_ASSIGNMENT_: Retype all of the lines below with no changes.

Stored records
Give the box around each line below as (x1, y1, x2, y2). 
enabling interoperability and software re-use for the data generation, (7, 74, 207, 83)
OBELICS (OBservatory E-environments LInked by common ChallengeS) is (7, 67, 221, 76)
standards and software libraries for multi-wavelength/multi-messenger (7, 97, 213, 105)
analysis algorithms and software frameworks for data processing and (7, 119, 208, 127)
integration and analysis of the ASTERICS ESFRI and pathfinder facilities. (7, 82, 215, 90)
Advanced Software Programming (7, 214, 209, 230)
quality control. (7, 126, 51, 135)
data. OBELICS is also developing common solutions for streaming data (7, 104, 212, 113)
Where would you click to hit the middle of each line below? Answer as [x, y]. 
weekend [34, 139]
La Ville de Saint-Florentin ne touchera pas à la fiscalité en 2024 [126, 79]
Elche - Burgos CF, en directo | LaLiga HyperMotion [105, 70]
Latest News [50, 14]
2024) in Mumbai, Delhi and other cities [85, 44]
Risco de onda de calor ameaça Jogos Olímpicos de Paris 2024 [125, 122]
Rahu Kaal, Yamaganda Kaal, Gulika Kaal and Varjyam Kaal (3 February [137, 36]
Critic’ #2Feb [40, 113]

_SOLUTION TO THIS EXERCISE_:
Give the box around each line below as (x1, y1, x2, y2). 
enabling interoperability and software re-use for the data generation, (7, 74, 207, 83)
OBELICS (OBservatory E-environments LInked by common ChallengeS) is (7, 67, 221, 76)
standards and software libraries for multi-wavelength/multi-messenger (7, 97, 213, 105)
analysis algorithms and software frameworks for data processing and (7, 119, 208, 127)
integration and analysis of the ASTERICS ESFRI and pathfinder facilities. (7, 82, 215, 90)
Advanced Software Programming (7, 214, 209, 230)
quality control. (7, 126, 51, 135)
data. OBELICS is also developing common solutions for streaming data (7, 104, 212, 113)
Where would you click to hit the middle of each line below? Answer as [x, y]. 
weekend [34, 139]
La Ville de Saint-Florentin ne touchera pas à la fiscalité en 2024 [126, 79]
Elche - Burgos CF, en directo | LaLiga HyperMotion [105, 70]
Latest News [50, 14]
2024) in Mumbai, Delhi and other cities [85, 44]
Risco de onda de calor ameaça Jogos Olímpicos de Paris 2024 [125, 122]
Rahu Kaal, Yamaganda Kaal, Gulika Kaal and Varjyam Kaal (3 February [137, 36]
Critic’ #2Feb [40, 113]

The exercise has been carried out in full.